**What to do**
Reproduce the records that follow exactly as they appear.

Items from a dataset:
◇ ◇ ◇ ◇ ◇ ◇ ◇
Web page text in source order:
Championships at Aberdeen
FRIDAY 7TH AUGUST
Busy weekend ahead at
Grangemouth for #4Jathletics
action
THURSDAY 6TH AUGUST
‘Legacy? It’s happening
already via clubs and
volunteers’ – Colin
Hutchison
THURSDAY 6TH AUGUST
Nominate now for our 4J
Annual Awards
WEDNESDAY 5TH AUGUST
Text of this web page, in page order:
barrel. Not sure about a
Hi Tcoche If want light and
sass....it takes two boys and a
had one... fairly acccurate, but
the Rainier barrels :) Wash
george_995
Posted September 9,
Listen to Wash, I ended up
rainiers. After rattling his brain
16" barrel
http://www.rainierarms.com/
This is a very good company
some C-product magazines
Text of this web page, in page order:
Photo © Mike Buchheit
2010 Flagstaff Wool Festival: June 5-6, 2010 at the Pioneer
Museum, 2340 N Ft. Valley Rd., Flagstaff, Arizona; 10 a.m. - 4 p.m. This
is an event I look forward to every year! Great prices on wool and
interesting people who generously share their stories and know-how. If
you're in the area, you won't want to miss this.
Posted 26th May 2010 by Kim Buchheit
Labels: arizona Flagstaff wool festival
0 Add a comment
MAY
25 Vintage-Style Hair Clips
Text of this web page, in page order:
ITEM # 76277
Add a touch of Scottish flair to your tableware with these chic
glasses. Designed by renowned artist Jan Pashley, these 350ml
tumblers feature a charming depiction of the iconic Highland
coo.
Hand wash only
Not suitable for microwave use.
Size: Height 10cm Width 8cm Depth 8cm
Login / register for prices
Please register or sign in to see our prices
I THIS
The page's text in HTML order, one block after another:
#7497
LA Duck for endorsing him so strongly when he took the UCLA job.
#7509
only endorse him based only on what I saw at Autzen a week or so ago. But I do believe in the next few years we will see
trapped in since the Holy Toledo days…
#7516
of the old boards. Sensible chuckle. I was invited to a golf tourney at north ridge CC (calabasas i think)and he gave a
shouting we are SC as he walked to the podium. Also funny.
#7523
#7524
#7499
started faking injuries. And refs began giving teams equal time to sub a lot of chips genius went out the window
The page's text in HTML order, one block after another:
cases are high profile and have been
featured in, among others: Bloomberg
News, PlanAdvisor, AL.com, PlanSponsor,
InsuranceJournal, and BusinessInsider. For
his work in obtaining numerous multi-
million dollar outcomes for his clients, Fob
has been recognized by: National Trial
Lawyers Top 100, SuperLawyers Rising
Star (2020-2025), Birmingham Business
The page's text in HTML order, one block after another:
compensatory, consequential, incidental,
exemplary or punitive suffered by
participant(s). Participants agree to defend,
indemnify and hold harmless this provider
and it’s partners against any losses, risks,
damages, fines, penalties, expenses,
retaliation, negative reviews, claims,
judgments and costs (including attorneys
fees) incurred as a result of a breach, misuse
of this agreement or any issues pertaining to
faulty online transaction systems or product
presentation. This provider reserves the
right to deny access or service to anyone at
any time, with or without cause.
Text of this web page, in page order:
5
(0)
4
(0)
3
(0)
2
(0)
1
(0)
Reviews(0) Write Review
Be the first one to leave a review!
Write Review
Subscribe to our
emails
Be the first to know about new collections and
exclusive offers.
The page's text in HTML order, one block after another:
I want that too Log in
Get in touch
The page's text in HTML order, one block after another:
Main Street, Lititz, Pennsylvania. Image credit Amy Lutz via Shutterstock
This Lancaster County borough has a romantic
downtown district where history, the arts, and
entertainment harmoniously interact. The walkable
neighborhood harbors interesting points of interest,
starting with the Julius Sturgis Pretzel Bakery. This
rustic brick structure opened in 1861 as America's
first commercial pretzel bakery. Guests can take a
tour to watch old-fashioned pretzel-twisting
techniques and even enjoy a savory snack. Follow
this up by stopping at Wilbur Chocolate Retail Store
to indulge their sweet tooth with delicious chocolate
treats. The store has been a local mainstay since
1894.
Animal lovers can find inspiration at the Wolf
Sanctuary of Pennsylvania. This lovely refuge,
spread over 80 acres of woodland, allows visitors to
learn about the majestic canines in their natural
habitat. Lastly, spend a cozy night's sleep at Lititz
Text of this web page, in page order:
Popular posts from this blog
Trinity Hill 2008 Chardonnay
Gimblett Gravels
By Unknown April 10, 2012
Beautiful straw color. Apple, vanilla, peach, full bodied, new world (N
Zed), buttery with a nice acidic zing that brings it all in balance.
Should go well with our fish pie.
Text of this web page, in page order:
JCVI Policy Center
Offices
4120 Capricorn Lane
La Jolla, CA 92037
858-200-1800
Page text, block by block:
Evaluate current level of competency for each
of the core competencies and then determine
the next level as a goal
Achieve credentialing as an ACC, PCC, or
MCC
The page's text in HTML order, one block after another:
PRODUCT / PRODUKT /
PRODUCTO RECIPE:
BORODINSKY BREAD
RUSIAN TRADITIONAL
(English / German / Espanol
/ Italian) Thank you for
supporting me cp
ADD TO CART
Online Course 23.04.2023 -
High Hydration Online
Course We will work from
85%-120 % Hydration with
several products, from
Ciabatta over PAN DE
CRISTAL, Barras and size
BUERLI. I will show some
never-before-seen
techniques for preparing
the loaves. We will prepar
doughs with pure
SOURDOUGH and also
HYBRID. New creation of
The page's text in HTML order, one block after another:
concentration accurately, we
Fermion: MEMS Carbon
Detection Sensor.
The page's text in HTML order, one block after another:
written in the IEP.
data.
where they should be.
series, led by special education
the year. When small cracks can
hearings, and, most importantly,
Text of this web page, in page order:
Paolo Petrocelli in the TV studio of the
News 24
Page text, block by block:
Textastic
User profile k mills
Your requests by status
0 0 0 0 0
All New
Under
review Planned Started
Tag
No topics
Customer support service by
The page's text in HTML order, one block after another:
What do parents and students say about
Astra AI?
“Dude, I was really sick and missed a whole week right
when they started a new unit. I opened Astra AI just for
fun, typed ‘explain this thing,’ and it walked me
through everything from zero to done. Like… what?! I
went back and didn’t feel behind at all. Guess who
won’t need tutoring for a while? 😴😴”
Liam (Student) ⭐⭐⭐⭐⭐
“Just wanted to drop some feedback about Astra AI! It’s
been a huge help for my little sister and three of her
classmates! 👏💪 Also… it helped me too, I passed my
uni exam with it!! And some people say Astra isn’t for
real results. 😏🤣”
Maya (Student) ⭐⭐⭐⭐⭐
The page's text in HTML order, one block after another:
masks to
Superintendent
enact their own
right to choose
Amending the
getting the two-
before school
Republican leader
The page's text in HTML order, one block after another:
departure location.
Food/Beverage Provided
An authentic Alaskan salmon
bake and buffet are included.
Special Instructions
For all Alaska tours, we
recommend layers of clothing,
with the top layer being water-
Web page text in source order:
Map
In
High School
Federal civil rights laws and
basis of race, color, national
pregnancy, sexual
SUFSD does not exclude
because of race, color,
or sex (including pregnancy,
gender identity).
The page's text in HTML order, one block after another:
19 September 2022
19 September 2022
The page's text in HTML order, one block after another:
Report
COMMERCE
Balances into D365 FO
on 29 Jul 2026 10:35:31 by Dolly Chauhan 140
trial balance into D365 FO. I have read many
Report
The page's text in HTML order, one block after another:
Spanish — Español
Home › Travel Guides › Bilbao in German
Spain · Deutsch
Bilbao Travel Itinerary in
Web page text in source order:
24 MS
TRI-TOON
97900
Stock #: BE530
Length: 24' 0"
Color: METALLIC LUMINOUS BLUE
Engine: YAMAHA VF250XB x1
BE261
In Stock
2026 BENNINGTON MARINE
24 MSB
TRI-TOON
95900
◇ ◇ ◇ ◇ ◇ ◇ ◇
**Reply**
Web page text in source order:
Championships at Aberdeen
FRIDAY 7TH AUGUST
Busy weekend ahead at
Grangemouth for #4Jathletics
action
THURSDAY 6TH AUGUST
‘Legacy? It’s happening
already via clubs and
volunteers’ – Colin
Hutchison
THURSDAY 6TH AUGUST
Nominate now for our 4J
Annual Awards
WEDNESDAY 5TH AUGUST
Text of this web page, in page order:
barrel. Not sure about a
Hi Tcoche If want light and
sass....it takes two boys and a
had one... fairly acccurate, but
the Rainier barrels :) Wash
george_995
Posted September 9,
Listen to Wash, I ended up
rainiers. After rattling his brain
16" barrel
http://www.rainierarms.com/
This is a very good company
some C-product magazines
Text of this web page, in page order:
Photo © Mike Buchheit
2010 Flagstaff Wool Festival: June 5-6, 2010 at the Pioneer
Museum, 2340 N Ft. Valley Rd., Flagstaff, Arizona; 10 a.m. - 4 p.m. This
is an event I look forward to every year! Great prices on wool and
interesting people who generously share their stories and know-how. If
you're in the area, you won't want to miss this.
Posted 26th May 2010 by Kim Buchheit
Labels: arizona Flagstaff wool festival
0 Add a comment
MAY
25 Vintage-Style Hair Clips
Text of this web page, in page order:
ITEM # 76277
Add a touch of Scottish flair to your tableware with these chic
glasses. Designed by renowned artist Jan Pashley, these 350ml
tumblers feature a charming depiction of the iconic Highland
coo.
Hand wash only
Not suitable for microwave use.
Size: Height 10cm Width 8cm Depth 8cm
Login / register for prices
Please register or sign in to see our prices
I THIS
The page's text in HTML order, one block after another:
#7497
LA Duck for endorsing him so strongly when he took the UCLA job.
#7509
only endorse him based only on what I saw at Autzen a week or so ago. But I do believe in the next few years we will see
trapped in since the Holy Toledo days…
#7516
of the old boards. Sensible chuckle. I was invited to a golf tourney at north ridge CC (calabasas i think)and he gave a
shouting we are SC as he walked to the podium. Also funny.
#7523
#7524
#7499
started faking injuries. And refs began giving teams equal time to sub a lot of chips genius went out the window
The page's text in HTML order, one block after another:
cases are high profile and have been
featured in, among others: Bloomberg
News, PlanAdvisor, AL.com, PlanSponsor,
InsuranceJournal, and BusinessInsider. For
his work in obtaining numerous multi-
million dollar outcomes for his clients, Fob
has been recognized by: National Trial
Lawyers Top 100, SuperLawyers Rising
Star (2020-2025), Birmingham Business
The page's text in HTML order, one block after another:
compensatory, consequential, incidental,
exemplary or punitive suffered by
participant(s). Participants agree to defend,
indemnify and hold harmless this provider
and it’s partners against any losses, risks,
damages, fines, penalties, expenses,
retaliation, negative reviews, claims,
judgments and costs (including attorneys
fees) incurred as a result of a breach, misuse
of this agreement or any issues pertaining to
faulty online transaction systems or product
presentation. This provider reserves the
right to deny access or service to anyone at
any time, with or without cause.
Text of this web page, in page order:
5
(0)
4
(0)
3
(0)
2
(0)
1
(0)
Reviews(0) Write Review
Be the first one to leave a review!
Write Review
Subscribe to our
emails
Be the first to know about new collections and
exclusive offers.
The page's text in HTML order, one block after another:
I want that too Log in
Get in touch
The page's text in HTML order, one block after another:
Main Street, Lititz, Pennsylvania. Image credit Amy Lutz via Shutterstock
This Lancaster County borough has a romantic
downtown district where history, the arts, and
entertainment harmoniously interact. The walkable
neighborhood harbors interesting points of interest,
starting with the Julius Sturgis Pretzel Bakery. This
rustic brick structure opened in 1861 as America's
first commercial pretzel bakery. Guests can take a
tour to watch old-fashioned pretzel-twisting
techniques and even enjoy a savory snack. Follow
this up by stopping at Wilbur Chocolate Retail Store
to indulge their sweet tooth with delicious chocolate
treats. The store has been a local mainstay since
1894.
Animal lovers can find inspiration at the Wolf
Sanctuary of Pennsylvania. This lovely refuge,
spread over 80 acres of woodland, allows visitors to
learn about the majestic canines in their natural
habitat. Lastly, spend a cozy night's sleep at Lititz
Text of this web page, in page order:
Popular posts from this blog
Trinity Hill 2008 Chardonnay
Gimblett Gravels
By Unknown April 10, 2012
Beautiful straw color. Apple, vanilla, peach, full bodied, new world (N
Zed), buttery with a nice acidic zing that brings it all in balance.
Should go well with our fish pie.
Text of this web page, in page order:
JCVI Policy Center
Offices
4120 Capricorn Lane
La Jolla, CA 92037
858-200-1800
Page text, block by block:
Evaluate current level of competency for each
of the core competencies and then determine
the next level as a goal
Achieve credentialing as an ACC, PCC, or
MCC
The page's text in HTML order, one block after another:
PRODUCT / PRODUKT /
PRODUCTO RECIPE:
BORODINSKY BREAD
RUSIAN TRADITIONAL
(English / German / Espanol
/ Italian) Thank you for
supporting me cp
ADD TO CART
Online Course 23.04.2023 -
High Hydration Online
Course We will work from
85%-120 % Hydration with
several products, from
Ciabatta over PAN DE
CRISTAL, Barras and size
BUERLI. I will show some
never-before-seen
techniques for preparing
the loaves. We will prepar
doughs with pure
SOURDOUGH and also
HYBRID. New creation of
The page's text in HTML order, one block after another:
concentration accurately, we
Fermion: MEMS Carbon
Detection Sensor.
The page's text in HTML order, one block after another:
written in the IEP.
data.
where they should be.
series, led by special education
the year. When small cracks can
hearings, and, most importantly,
Text of this web page, in page order:
Paolo Petrocelli in the TV studio of the
News 24
Page text, block by block:
Textastic
User profile k mills
Your requests by status
0 0 0 0 0
All New
Under
review Planned Started
Tag
No topics
Customer support service by
The page's text in HTML order, one block after another:
What do parents and students say about
Astra AI?
“Dude, I was really sick and missed a whole week right
when they started a new unit. I opened Astra AI just for
fun, typed ‘explain this thing,’ and it walked me
through everything from zero to done. Like… what?! I
went back and didn’t feel behind at all. Guess who
won’t need tutoring for a while? 😴😴”
Liam (Student) ⭐⭐⭐⭐⭐
“Just wanted to drop some feedback about Astra AI! It’s
been a huge help for my little sister and three of her
classmates! 👏💪 Also… it helped me too, I passed my
uni exam with it!! And some people say Astra isn’t for
real results. 😏🤣”
Maya (Student) ⭐⭐⭐⭐⭐
The page's text in HTML order, one block after another:
masks to
Superintendent
enact their own
right to choose
Amending the
getting the two-
before school
Republican leader
The page's text in HTML order, one block after another:
departure location.
Food/Beverage Provided
An authentic Alaskan salmon
bake and buffet are included.
Special Instructions
For all Alaska tours, we
recommend layers of clothing,
with the top layer being water-
Web page text in source order:
Map
In
High School
Federal civil rights laws and
basis of race, color, national
pregnancy, sexual
SUFSD does not exclude
because of race, color,
or sex (including pregnancy,
gender identity).
The page's text in HTML order, one block after another:
19 September 2022
19 September 2022
The page's text in HTML order, one block after another:
Report
COMMERCE
Balances into D365 FO
on 29 Jul 2026 10:35:31 by Dolly Chauhan 140
trial balance into D365 FO. I have read many
Report
The page's text in HTML order, one block after another:
Spanish — Español
Home › Travel Guides › Bilbao in German
Spain · Deutsch
Bilbao Travel Itinerary in
Web page text in source order:
24 MS
TRI-TOON
97900
Stock #: BE530
Length: 24' 0"
Color: METALLIC LUMINOUS BLUE
Engine: YAMAHA VF250XB x1
BE261
In Stock
2026 BENNINGTON MARINE
24 MSB
TRI-TOON
95900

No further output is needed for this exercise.